Welcome Scott.  I had an F-100 last season.  Nice stove, it has limitations on burn times, but don't let the size fool you.  It does kick out some nice heat and the large glass door helps that.  I did not have smoke spillage issues.  Mine was rear vented into 25 ft flex liner.  I have the F-3 now and never use the ash pan.  I let it fill up and clean out the ashes only when needed.  I've read a few posts concerning ash pan door leaks or a build-up of ash in the back that can prevent the ashpan from going in all the way resulting in the ash door not closing all the way.  I do not burn 24/7, so there is really no need for me to empty the pan constantly with a fire going.  I can't really comment on the waffletop on the F-100, as I had a fireplace install, so there was little room to put a pan on the top.  I think I cooked a shallow pan of beans once or twice.  If top venting, you loose some space.  If rear venting, the top outlet cover sits proud, not giving you a really flat surface.

Both stoves are good heaters for their size and easy to operate.  I'm also very partial to Jotuls. 


Evil Dave, awesome cabin by the way.  You should start a new thread in Perfect Picture or the Inglenook to really get more people to see your place.  A lot of people would enjoy seeing the pics.


----------



## tcassavaugh (Jan 7, 2012)

i use my ash pan on the F 3 CB about once a week. i also make sure i use the shovel and pull out any that might have accumulated behind the ash pan. you're right, if you don't check it, it will build up and hamper the correct closing of the door. i still have the 602 becaujse i couldn't bear to part with it its such a good heater. think i might do an install in the garage and use it to take the chill off.....if i did any projects in the garage. good stoves....as are many others

btw, dave....nice pics. might have to get one of those and put it up in northern n.y.

cass


----------



## firefighterjake (Jan 8, 2012)

Evil Dave . . . just had to say how much I loved the little cabin. Looks cozy.


----------



## swhitderson (Jan 8, 2012)

Hi guys - really appreciate all the feedback.
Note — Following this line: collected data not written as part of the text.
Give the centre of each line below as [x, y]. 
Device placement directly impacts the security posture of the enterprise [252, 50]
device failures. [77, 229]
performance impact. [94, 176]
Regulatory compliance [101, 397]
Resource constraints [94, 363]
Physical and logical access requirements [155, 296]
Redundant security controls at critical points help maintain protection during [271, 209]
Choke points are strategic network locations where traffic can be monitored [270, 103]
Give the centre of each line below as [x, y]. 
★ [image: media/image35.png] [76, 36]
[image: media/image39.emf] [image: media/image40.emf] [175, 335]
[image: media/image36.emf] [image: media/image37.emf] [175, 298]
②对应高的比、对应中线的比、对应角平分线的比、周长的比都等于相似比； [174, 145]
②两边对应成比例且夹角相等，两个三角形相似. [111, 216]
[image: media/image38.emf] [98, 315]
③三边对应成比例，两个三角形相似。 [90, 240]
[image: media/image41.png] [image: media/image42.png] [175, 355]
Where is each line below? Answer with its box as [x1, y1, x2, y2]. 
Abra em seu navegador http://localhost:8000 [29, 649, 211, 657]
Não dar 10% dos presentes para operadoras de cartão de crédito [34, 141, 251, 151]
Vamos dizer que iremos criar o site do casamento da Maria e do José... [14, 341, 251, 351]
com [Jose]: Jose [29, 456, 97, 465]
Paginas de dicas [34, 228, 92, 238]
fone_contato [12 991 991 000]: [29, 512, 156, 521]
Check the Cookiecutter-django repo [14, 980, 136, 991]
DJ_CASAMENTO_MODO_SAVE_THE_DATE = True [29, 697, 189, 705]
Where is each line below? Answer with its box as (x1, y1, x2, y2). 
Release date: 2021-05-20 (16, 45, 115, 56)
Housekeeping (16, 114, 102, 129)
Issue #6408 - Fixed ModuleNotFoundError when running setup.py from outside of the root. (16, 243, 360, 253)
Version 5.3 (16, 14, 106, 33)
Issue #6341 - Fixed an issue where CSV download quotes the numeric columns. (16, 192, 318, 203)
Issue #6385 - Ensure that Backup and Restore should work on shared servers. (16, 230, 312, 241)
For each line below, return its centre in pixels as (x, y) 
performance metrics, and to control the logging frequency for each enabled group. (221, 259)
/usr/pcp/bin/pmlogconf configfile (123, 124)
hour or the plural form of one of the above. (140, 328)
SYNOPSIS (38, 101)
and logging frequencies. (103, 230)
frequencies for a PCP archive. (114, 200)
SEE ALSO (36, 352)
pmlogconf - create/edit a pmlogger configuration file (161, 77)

Evil Dave - beautiful little cabin.  Love the setup.  Thanks, too, for sharing your experiences with the F100.

fishingpol - thanks to you, too, for the response on the F100.

Cheers,
Scott in SC


----------



## Lynch (Jan 9, 2012)

i have the f100 and have been burning almost 24/7 for a couple of months now
and love it. i heat 700sqft in northern maine with no problems.  even with outside temps at -11 this year surprisingly are coldest yet i can have it 75-77 in the house.
but would have to get up to load the stove at night to keep it that warm. or let it cool down to around 64 over night.
if loaded right i can have good coals in the morning. 8 hours later.
no smoke spillage.
i have not tried heating anything on the top of the stove. but i think if you rear vent it you would have a good flat spot to cook on.
when burning 24/7 i have to clean the stove out every 2 weeks.
ashes do tend to fall on the ash lip on the front but nothing out of the norm. and is expected with any front loading stove

oh i have burned close to 1 1/2 cords this year.
might burn another cord.  it hasnt been really cold this year. 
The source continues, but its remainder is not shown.